La peur originelle paralysante de l'être humain

La peur des reptiles et des serpents est ainsi profondément gravée dans la psyché de l'humain, puisqu'elle réveille généralement dans nos mémoires-programmes karmiques des traumatismes très profonds essentiellement liés à la (véritable) genèse de l'humanité. Ces traumatismes peuvent réveiller des mémoires de soumission/victimisation, provoquant chez l'individu des comportements d'auto-défense se manifestant généralement par des attitudes de rébellion, de révolte... Cette peur peut aussi engendrer des schémas de passivité, de résignation, d'injustice..., ces types de comportements provenant simplement de la génétique de certaines races reptiliennes pacifiques et inoffensives.

Ces traumatismes peuvent également réveiller des mémoires de domination/prédation, qui sont plutôt liées aux mâles des races belliqueuses reptiliennes. Ainsi, certains individus transportent encore aujourd'hui dans leur processus karmique de gros programmes non résolus de prédateur, de violeur, de tueur, de dominateur, provenant de l'ADN de ces races reptiliennes extrêmement agressives. Certains les expriment généralement par des attitudes violentes dans leur milieu de vie, pouvant devenir jusqu'à quasi-criminelles dans des cercles fermés et privés, comme par exemple dans des rituels sataniques, pédocriminels ou autres... En conséquence, beaucoup d'individus bannissent de leur psyché ces lignes temporelles spécifiquement reptiliennes et rejettent toute possibilité d'existence de leur Âme à ce moment-là.

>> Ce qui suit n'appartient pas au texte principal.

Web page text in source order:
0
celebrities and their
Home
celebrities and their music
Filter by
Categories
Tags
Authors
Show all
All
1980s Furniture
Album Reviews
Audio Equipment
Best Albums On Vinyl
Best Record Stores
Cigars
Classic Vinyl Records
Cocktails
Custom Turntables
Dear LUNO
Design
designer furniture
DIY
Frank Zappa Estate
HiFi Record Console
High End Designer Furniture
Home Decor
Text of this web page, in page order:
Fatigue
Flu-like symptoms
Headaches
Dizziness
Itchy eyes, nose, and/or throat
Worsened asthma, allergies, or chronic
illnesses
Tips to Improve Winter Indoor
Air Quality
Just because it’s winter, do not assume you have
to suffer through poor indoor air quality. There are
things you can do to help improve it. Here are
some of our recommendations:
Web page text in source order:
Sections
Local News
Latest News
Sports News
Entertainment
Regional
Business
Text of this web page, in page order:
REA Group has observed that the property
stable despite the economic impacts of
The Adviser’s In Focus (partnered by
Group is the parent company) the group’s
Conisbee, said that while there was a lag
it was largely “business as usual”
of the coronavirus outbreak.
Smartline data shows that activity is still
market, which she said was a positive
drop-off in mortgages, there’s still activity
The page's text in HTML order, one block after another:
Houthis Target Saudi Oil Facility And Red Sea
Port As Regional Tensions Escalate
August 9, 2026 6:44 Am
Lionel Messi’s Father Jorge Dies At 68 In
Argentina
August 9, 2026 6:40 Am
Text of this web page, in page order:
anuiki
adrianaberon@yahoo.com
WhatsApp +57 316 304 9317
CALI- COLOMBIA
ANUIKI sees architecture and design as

Dans les mémoires cellulaires de chacun, l'empreinte de cette ère reste de ce fait très vive. Pourtant, pour la plupart des humains, l'idée d'une civilisation reptilienne leur est totalement inconcevable. Même dans le milieu du New Age, ces lignes temporelles reptiliennes sont pour la plupart du temps évincées et considérées comme obsolètes voire fantaisistes. De plus, la plupart des humains ignorent que la civilisation reptilienne proto-sumérienne correspond à celle de la Lémurie. De sorte que la Lémurie est très souvent confondue avec une civilisation d'amour, de paix et de joie, alors que la réalité est toute autre.

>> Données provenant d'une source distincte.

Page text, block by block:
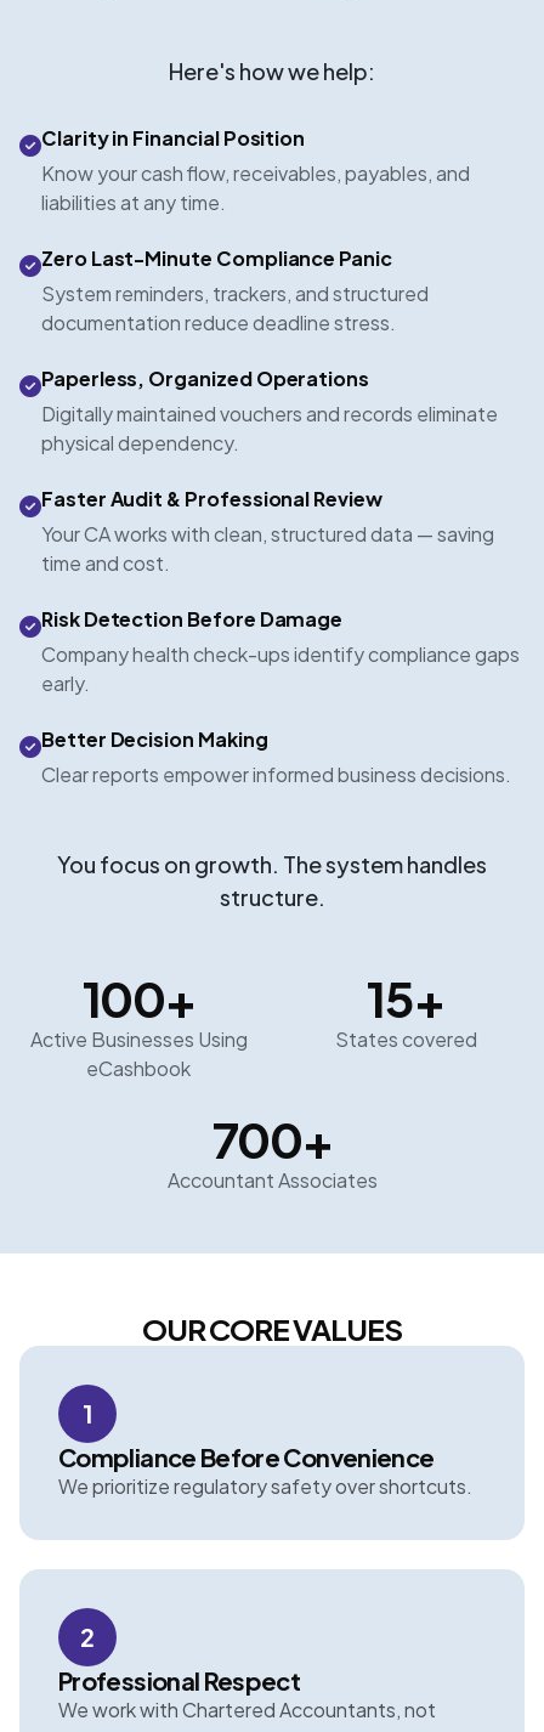
Here's how we help:
Clarity in Financial Position
Know your cash flow, receivables, payables, and
liabilities at any time.
Zero Last-Minute Compliance Panic
System reminders, trackers, and structured
documentation reduce deadline stress.
Paperless, Organized Operations
Digitally maintained vouchers and records eliminate
physical dependency.
Faster Audit & Professional Review
Your CA works with clean, structured data — saving
time and cost.
Risk Detection Before Damage
Company health check-ups identify compliance gaps
early.
Better Decision Making
Clear reports empower informed business decisions.
You focus on growth. The system handles
structure.
100+
Active Businesses Using
eCashbook
15+
States covered
700+
Accountant Associates
OUR CORE VALUES
1
Compliance Before Convenience
We prioritize regulatory safety over shortcuts.
2
Professional Respect
We work with Chartered Accountants, not

Par le piège de la croyance du temps linéaire, la période reptilienne fait partie pour la quasi-totalité des individus " d'un passé extrêmement lointain ". De ce fait, nombreux sont ceux qui n'ont pas conscience que les Âmes incarnant les entités reptiliennes "Anunnaki ", créateurs des premiers spécimens humains, sont elles-mêmes à nouveau incarnées dans un espace-temps vibratoire différent, c'est à dire aujourd'hui sous la physionomie d'un corps humain.

Un archétype biblique

Le Léviathan est dans la Bible un monstre marin à plusieurs têtes, qui apparaît dans les Psaumes (74:14 et 104:26), le livre d'Isaïe (27:1), le livre de Job (3:8, 40:25 et 41:1) et dans le Talmud, évoquant des animaux révoltés contre le Créateur et que Celui-ci détruit.

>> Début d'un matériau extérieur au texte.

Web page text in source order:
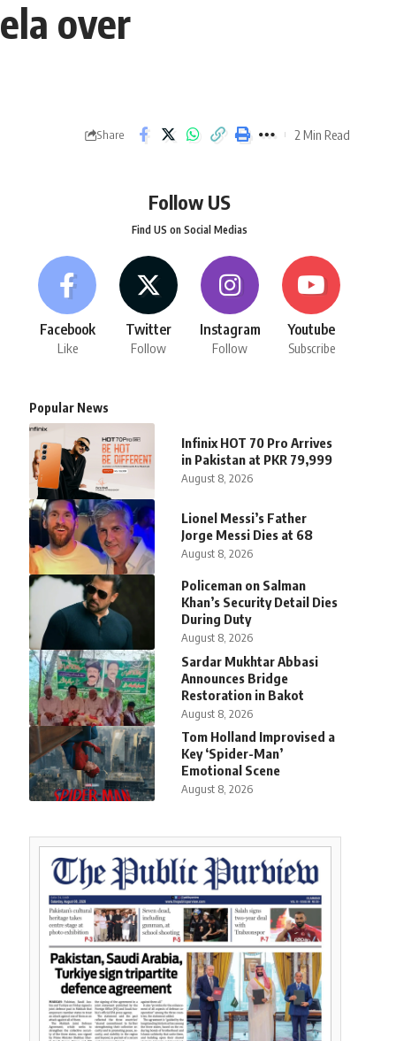
over
Share 2 Min Read
Follow US
Find US on Social Medias
Facebook
Like
Twitter
Follow
Instagram
Follow
Youtube
Subscribe
Popular News
Infinix HOT 70 Pro Arrives
in Pakistan at PKR 79,999
August 8, 2026
Lionel Messi’s Father
Jorge Messi Dies at 68
August 8, 2026
Policeman on Salman
Khan’s Security Detail Dies
During Duty
August 8, 2026
Sardar Mukhtar Abbasi
Announces Bridge
Restoration in Bakot
August 8, 2026
Tom Holland Improvised a
Key ‘Spider-Man’
Emotional Scene
August 8, 2026
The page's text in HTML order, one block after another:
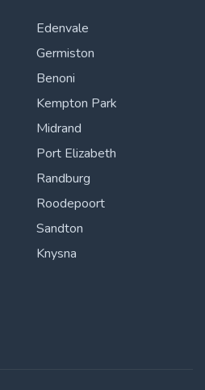
Edenvale
Germiston
Benoni
Kempton Park
Midrand
Port Elizabeth
Randburg
Roodepoort
Sandton
Knysna

Cette lutte reflète un mythe très connu des sources pré-bibliques, le combat primordial entre le Créateur et les forces marines personnifiant le Chaos, qu'on retrouve chez les Hittites (le dragon Illuyankas), en Mésopotamie (bataille de Marduk et Tiamat), et dans le mythe Phénicien-Ougarit de Baal et Anat dressés contre divers monstres marins (dont l'un est Lotan).

En réalité, il constitue une figure manipulée, qui a été ajoutée sous forme de la constellation Cetus (la Baleine) dans le Zodiaque de Denderah, base astrologique pour la prêtrise dévoyée au service des élites gouvernantes *. Elle avait pour fonction d'enseigner aux humains une vision basée sur la peur et la culpabilité d'un divin tout puissant, celui-ci empêchant l'humain de trouver en lui-même les clés de sa libération. C'est ainsi que la constellation dite la Baleine domine le zodiaque depuis le Triangle des Poissons, avec comme figure un monstre qui tient à la fois de l'hippopotame, du crocodile et du serpent, créé soi-disant par Dieu pour en faire le jouet de ses enfants. Ce Léviathan, serpent lové qu'on réveille, présente des analogies avec le Kundalini, serpent lové symbolique du yoga indien. Isaïe (27, 1) l'appelle le dragon à la fuite rapide, le monstre qui est dans la mer, à jamais l'ennemi de Dieu. Grand amiral et gouverneur des contrées maritimes de l'empire infernal, il est très menteur et difficile à exorciser. Il s'efforce de posséder les humains, surtout les femmes (caractère patriarcal de l'interprétation biblique...), et enseigne la tromperie. Chez plusieurs peintres célèbres, sa gueule monstrueuse figure l'entrée des Enfers.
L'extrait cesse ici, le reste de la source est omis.